### Required work
Every line from the one with "Что же скажем?" to the end of the listing, and nothing else, is to be printed exactly; please leave the pictures out.

### Data for review
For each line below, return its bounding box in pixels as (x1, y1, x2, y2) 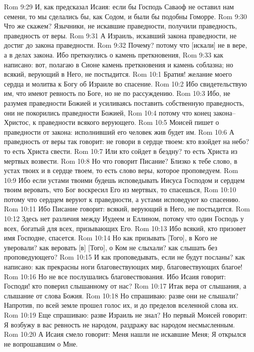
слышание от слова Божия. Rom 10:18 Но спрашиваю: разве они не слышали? (4, 290, 239, 300)
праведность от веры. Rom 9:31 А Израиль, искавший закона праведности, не (4, 30, 237, 40)
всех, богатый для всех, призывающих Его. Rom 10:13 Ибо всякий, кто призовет (4, 223, 246, 233)
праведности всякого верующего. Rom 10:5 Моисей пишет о (38, 117, 219, 127)
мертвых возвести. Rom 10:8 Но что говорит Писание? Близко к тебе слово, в (4, 155, 237, 166)
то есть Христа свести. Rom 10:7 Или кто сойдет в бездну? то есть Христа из (4, 146, 237, 156)
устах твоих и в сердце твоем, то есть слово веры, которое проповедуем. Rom (4, 165, 238, 176)
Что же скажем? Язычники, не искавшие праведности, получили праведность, (4, 21, 237, 31)
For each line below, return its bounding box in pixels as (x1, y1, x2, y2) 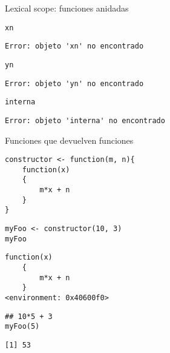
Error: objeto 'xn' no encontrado (5, 42, 144, 51)
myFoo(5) (5, 322, 40, 331)
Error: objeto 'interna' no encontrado (5, 116, 165, 125)
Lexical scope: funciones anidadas (5, 2, 129, 14)
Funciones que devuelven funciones (5, 133, 134, 146)
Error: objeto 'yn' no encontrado (5, 79, 144, 88)

### Output
Что же скажем? Язычники, не искавшие праведности, получили праведность, (4, 21, 237, 31)
For each line below, return its bounding box in pixels as (x1, y1, x2, y2) 
Error: objeto 'xn' no encontrado (5, 42, 144, 51)
myFoo(5) (5, 322, 40, 331)
Error: objeto 'interna' no encontrado (5, 116, 165, 125)
Lexical scope: funciones anidadas (5, 2, 129, 14)
Funciones que devuelven funciones (5, 133, 134, 146)
Error: objeto 'yn' no encontrado (5, 79, 144, 88)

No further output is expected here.